# [What needs to be done]
Which lines of the listing hold the string "that"? Copy those lines.
+---+
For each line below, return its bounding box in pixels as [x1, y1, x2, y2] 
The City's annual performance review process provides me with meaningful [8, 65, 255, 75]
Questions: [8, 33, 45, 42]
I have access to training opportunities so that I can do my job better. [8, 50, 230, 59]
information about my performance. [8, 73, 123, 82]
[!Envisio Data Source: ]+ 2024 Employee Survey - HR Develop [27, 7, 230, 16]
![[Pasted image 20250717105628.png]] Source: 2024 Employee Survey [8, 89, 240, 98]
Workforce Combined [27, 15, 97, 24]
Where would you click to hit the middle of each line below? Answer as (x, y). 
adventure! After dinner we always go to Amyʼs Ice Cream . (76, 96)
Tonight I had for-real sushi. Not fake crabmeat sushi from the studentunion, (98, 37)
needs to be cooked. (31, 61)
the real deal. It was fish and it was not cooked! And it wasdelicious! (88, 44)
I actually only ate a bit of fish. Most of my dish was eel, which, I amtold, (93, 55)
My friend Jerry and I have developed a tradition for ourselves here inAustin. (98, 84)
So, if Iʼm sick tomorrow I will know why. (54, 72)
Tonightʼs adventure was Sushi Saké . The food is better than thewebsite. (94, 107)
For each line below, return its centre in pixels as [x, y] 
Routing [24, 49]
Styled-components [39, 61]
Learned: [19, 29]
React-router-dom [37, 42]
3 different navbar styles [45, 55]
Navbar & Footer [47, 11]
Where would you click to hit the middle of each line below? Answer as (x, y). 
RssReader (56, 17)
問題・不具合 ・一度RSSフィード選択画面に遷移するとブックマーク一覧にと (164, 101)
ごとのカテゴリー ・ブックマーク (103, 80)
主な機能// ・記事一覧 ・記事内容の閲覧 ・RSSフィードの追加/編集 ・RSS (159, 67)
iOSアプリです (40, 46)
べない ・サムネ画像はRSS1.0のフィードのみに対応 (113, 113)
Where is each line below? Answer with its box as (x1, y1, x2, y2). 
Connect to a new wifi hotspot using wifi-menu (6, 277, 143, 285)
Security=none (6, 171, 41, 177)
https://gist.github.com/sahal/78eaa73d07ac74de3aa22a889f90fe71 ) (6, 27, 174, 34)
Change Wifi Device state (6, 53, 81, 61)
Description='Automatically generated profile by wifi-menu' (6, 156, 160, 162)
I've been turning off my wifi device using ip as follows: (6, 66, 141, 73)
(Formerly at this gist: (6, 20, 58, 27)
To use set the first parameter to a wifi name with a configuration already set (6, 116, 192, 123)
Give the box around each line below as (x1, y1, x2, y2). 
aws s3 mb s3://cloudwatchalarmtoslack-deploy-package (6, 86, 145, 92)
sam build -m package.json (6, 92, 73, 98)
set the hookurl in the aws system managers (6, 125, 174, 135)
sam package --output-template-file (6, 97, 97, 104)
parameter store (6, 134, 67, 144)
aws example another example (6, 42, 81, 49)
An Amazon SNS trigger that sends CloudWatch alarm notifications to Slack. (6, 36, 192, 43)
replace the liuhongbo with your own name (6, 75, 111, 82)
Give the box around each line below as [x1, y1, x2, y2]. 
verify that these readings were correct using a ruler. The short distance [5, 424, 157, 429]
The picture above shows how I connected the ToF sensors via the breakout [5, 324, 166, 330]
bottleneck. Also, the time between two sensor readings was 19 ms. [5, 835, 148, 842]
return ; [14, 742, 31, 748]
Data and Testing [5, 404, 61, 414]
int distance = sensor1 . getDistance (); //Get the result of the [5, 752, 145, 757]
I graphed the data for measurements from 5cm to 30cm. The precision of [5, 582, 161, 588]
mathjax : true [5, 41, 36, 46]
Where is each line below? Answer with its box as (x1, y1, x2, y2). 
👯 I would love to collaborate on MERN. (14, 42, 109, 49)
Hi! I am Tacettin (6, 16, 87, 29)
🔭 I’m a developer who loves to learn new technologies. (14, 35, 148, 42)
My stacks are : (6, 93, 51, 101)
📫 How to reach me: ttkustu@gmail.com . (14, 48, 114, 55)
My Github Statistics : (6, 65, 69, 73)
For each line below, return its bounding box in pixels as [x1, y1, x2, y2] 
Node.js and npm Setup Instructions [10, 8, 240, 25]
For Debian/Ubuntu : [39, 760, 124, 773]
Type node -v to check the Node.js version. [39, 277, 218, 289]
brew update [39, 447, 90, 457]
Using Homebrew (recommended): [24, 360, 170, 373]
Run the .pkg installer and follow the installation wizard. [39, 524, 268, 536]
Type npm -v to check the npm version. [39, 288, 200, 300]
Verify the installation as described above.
+---+
# [Answer to this exercise]
I have access to training opportunities so that I can do my job better. [8, 50, 230, 59]
An Amazon SNS trigger that sends CloudWatch alarm notifications to Slack. (6, 36, 192, 43)
verify that these readings were correct using a ruler. The short distance [5, 424, 157, 429]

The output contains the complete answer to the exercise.